Willy’s Act II encounter with his arrogant young boss Howard will always feel degrading, but the indignity takes a deeper turn in this production when Howard offhandedly calls him “Boy” (one of the very few script changes). The moment becomes even more chilling with a new stage direction.
At the end of Act I, Willy had given Biff advice before his interview with a former employer: “And if anything falls off the desk while you’re talking to him—like a package or something—don’t you pick it up. They have office boys for that.”
It seems an insignificant line in the original script, but in this version it comes back to haunt him. As Willy begs his boss for a new job in New York, Howard drops his cigarette lighter. Both men pause and look at each other before Willy slowly stoops to pick it up and light Howard’s cigarette. (Miller’s stage direction says merely “[Howard] looks for his lighter. Willy has picked it up and gives it to him.”)
The action is devastating, and the reaction of the New York audience, many of them Black, made it even more so. I heard several voices moan as they recognized the humiliation Willy was about to accept. I inwardly shouted “No!” but my response was much the way I want to shout, say, at Romeo before he drinks the poison.

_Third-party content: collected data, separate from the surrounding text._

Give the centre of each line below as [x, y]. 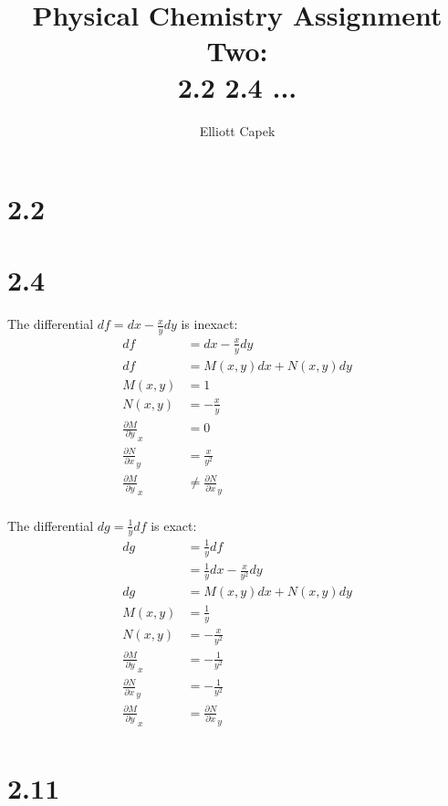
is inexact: [209, 324]
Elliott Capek [237, 130]
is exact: [174, 525]
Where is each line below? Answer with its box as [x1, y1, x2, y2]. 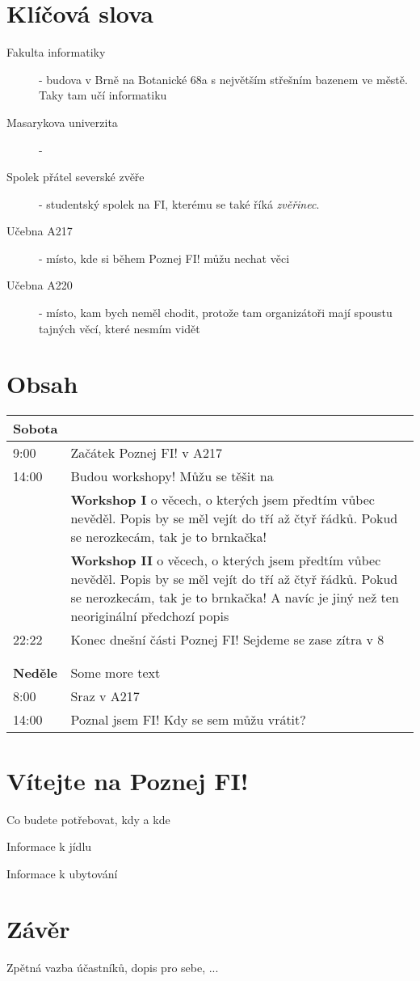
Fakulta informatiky [6, 44, 106, 61]
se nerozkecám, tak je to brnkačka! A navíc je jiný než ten [70, 588, 399, 607]
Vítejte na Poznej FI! [6, 763, 249, 797]
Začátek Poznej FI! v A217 [70, 443, 223, 463]
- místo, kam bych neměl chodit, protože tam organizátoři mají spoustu [39, 304, 393, 321]
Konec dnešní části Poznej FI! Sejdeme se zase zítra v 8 [70, 630, 384, 649]
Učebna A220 [6, 277, 73, 294]
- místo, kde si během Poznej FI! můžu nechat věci [39, 249, 290, 266]
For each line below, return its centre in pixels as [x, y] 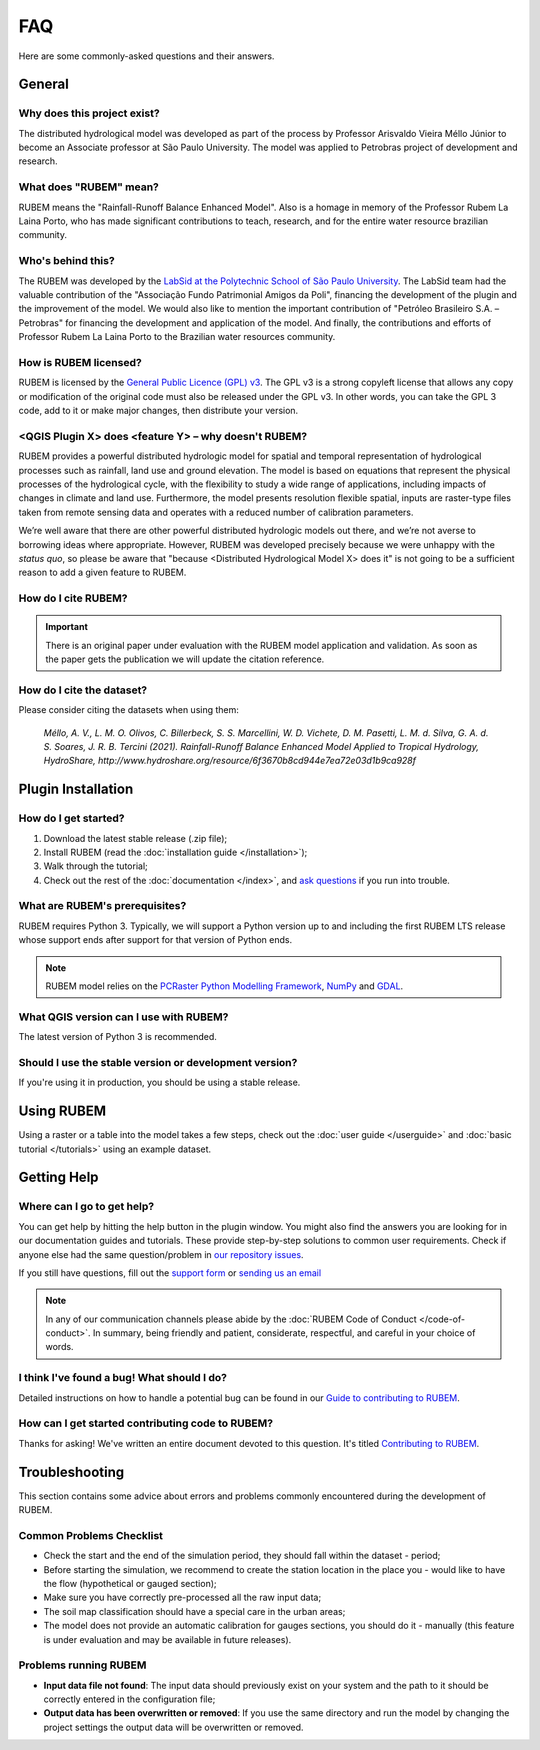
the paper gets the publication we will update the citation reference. [185, 659]
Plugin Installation [76, 789]
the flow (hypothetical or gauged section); [130, 1583]
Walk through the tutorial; [96, 866]
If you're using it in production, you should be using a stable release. [159, 1082]
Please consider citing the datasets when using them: [129, 710]
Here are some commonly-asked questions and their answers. [146, 56]
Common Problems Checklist [91, 1535]
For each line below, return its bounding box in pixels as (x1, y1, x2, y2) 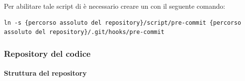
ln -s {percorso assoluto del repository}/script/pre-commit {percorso (4, 19, 241, 26)
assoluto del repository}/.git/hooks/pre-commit (4, 29, 165, 36)
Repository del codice (4, 47, 91, 59)
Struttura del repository (4, 68, 87, 78)
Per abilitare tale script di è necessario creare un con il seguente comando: (4, 1, 226, 11)
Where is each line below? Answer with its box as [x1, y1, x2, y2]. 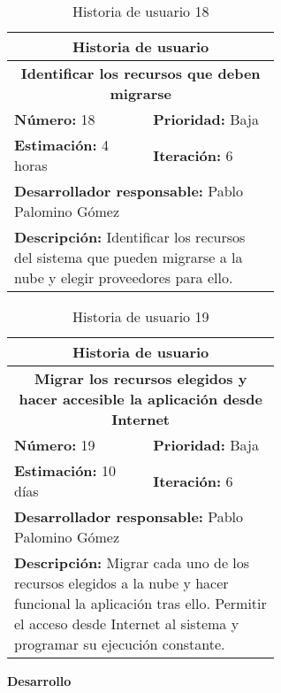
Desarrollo [7, 672, 72, 689]
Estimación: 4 [14, 135, 110, 155]
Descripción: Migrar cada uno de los [14, 552, 250, 573]
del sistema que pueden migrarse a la [14, 247, 243, 267]
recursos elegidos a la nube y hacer [14, 573, 229, 593]
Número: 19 [14, 435, 95, 455]
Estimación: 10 [14, 460, 117, 481]
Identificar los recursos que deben [20, 63, 261, 83]
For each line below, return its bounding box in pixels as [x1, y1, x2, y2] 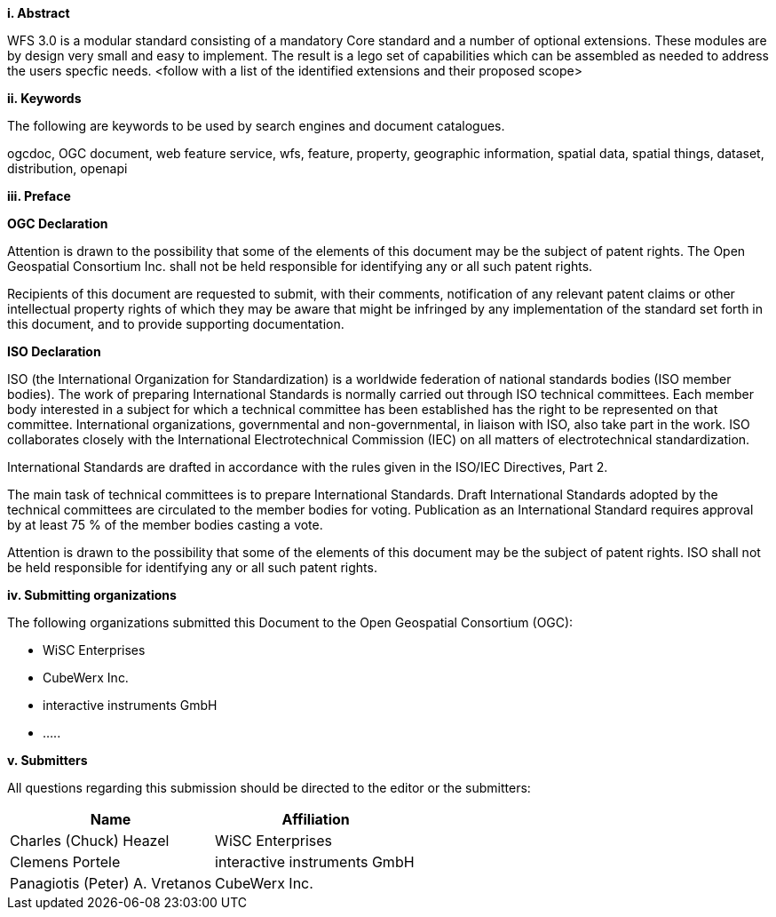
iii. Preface [7, 188, 71, 203]
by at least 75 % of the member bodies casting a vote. [7, 517, 323, 532]
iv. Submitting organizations [7, 587, 177, 602]
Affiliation [281, 810, 350, 828]
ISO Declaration [7, 344, 101, 359]
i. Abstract [7, 5, 70, 20]
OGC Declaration [7, 216, 108, 231]
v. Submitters [7, 753, 88, 768]

These moans were something different, coming as they did from people who had themselves lived Willy’s experience.
I will sometimes complain about audiences that are too loud, audiences that intrude on my own enjoyment of a play. But this was different. The audience is always a participant in a live performance, even if the participation is as subtle as breathing together during an intense scene. The very vocal participation of the audience throughout this production, most memorably in this moment, reminded me that theater does not belong—should not belong—to privileged White people with our own conventions about how to experience a play.
Dana
I want to see a play, I want to hear the play.
No other conventions.
No tribe.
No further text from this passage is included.